▸ **Problem requirements**: Only the number is needed: how many lines of the records include "rubbish"?

▸ **Given records**:
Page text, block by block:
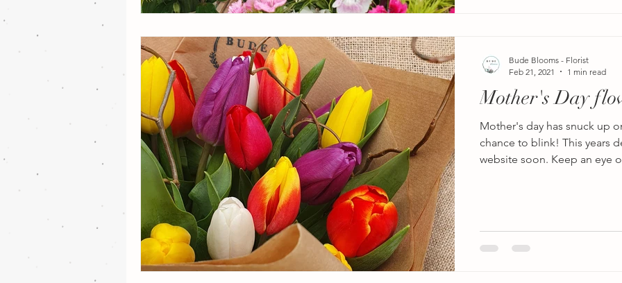
Mother's Day
Mother's day has snuck up
chance to blink! This years
website soon. Keep an eye
Bude Blooms - Florist
Feb 21, 2021
1 min read
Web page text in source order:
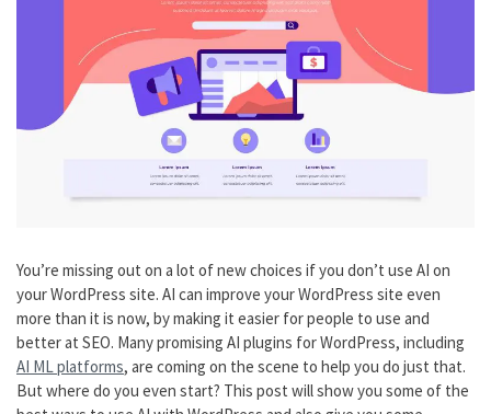
You’re missing out on a lot of new choices if you don’t use AI on
your WordPress site. AI can improve your WordPress site even
more than it is now, by making it easier for people to use and
better at SEO. Many promising AI plugins for WordPress, including
AI ML platforms, are coming on the scene to help you do just that.
But where do you even start? This post will show you some of the
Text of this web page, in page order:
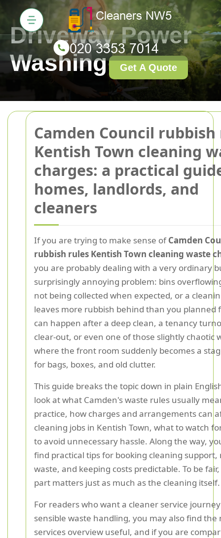
Camden Council rubbish
Kentish Town cleaning
charges: a practical
homes, landlords, and
cleaners
If you are trying to make sense ofCamden
rubbish rules Kentish Town cleaning waste
you are probably dealing with a very ordinary
surprisingly annoying problem: bins
not being collected when expected, or a
leaves more rubbish behind than you planned
can happen after a deep clean, a tenancy
clear-out, or even one of those slightly chaotic
where the front room suddenly becomes a
for bags, boxes, and old clutter.
This guide breaks the topic down in plain
look at what Camden's waste rules usually
practice, how charges and arrangements can
cleaning jobs in Kentish Town, what to watch
to avoid unnecessary hassle. Along the way,
find practical tips for booking cleaning support,
waste, and keeping costs predictable. To be
part matters just as much as the cleaning itself.
For readers who want a cleaner service
sensible waste handling, you may also find the
services overview useful, and if you are
Driveway Power
Washing
Get A Quote
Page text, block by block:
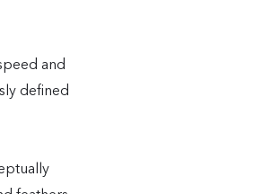
and
defined
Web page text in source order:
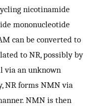
nicotinamide
mononucleotide
can be converted to
to NR, possibly by
via an unknown
NR forms NMN via
NMN is then

▸ **Answer space**: 3